> _Task to carry out_
Give back exactly the stretch of data below from the line holding "very large costs" through the line holding "Second and in", both ends included, and leave the remaining lines out.

[Items listed in a dataset]

--------

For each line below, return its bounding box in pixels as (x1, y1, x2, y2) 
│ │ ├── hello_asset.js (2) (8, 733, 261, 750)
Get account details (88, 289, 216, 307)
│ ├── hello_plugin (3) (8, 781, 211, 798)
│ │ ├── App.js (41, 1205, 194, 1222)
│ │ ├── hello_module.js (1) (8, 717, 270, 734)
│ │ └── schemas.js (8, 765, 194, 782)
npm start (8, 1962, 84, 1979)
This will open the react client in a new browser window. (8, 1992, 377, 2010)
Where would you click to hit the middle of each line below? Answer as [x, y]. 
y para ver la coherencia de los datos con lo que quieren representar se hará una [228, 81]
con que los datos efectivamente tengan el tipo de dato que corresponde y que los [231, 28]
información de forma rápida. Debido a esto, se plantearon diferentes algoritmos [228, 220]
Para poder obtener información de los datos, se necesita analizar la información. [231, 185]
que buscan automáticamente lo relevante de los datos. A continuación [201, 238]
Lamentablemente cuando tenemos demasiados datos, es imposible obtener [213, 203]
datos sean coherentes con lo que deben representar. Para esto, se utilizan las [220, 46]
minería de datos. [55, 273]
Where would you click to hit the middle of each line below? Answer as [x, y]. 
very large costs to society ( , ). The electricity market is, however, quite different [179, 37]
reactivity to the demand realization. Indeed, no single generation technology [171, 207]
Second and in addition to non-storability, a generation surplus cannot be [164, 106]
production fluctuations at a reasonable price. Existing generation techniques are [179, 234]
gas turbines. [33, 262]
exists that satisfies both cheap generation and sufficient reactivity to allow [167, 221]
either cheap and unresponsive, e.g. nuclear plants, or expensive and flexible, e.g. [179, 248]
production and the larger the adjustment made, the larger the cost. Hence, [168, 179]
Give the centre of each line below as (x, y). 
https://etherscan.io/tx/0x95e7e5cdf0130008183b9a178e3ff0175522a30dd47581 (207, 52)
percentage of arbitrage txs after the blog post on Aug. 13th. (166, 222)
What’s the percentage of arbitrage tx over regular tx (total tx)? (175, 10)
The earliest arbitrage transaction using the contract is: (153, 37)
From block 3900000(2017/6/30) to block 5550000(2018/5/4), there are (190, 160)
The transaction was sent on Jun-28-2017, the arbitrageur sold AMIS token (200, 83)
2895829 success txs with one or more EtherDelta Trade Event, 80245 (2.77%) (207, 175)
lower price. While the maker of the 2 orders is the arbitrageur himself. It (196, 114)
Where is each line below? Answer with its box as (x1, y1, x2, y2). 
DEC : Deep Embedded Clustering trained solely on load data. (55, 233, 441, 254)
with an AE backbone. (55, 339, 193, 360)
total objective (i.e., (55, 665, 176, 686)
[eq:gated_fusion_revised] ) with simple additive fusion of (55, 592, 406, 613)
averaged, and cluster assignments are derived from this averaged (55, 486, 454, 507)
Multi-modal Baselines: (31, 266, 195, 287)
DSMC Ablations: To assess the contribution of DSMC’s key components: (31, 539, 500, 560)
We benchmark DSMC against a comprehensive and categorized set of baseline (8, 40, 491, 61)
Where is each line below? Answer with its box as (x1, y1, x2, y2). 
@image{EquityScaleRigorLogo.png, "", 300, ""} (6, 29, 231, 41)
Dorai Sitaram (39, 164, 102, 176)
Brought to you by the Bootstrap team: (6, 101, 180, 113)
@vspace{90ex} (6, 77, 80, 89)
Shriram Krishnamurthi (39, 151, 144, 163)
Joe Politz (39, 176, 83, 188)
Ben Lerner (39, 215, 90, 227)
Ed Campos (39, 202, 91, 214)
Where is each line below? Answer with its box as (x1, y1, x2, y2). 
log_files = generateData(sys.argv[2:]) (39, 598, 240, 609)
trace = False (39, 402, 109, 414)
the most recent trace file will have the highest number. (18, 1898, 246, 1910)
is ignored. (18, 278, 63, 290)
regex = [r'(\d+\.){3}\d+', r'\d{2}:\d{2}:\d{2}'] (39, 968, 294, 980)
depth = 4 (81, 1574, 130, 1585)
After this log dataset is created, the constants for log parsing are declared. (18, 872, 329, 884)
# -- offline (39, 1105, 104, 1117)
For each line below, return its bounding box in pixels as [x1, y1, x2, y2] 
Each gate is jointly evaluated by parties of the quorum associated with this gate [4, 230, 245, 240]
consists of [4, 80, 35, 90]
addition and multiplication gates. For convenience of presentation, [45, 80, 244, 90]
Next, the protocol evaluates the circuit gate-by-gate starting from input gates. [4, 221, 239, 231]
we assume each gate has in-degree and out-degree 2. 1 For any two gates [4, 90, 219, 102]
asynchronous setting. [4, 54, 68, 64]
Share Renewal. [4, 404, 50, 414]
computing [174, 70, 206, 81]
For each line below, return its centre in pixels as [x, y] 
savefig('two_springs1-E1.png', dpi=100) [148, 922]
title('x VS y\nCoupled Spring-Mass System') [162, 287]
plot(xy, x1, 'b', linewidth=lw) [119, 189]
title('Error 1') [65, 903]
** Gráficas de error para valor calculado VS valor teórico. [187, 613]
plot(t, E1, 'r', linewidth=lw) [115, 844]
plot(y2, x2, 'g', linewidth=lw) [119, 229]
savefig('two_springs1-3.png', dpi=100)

--------

> _Written response_
very large costs to society ( , ). The electricity market is, however, quite different [179, 37]
reactivity to the demand realization. Indeed, no single generation technology [171, 207]
Second and in addition to non-storability, a generation surplus cannot be [164, 106]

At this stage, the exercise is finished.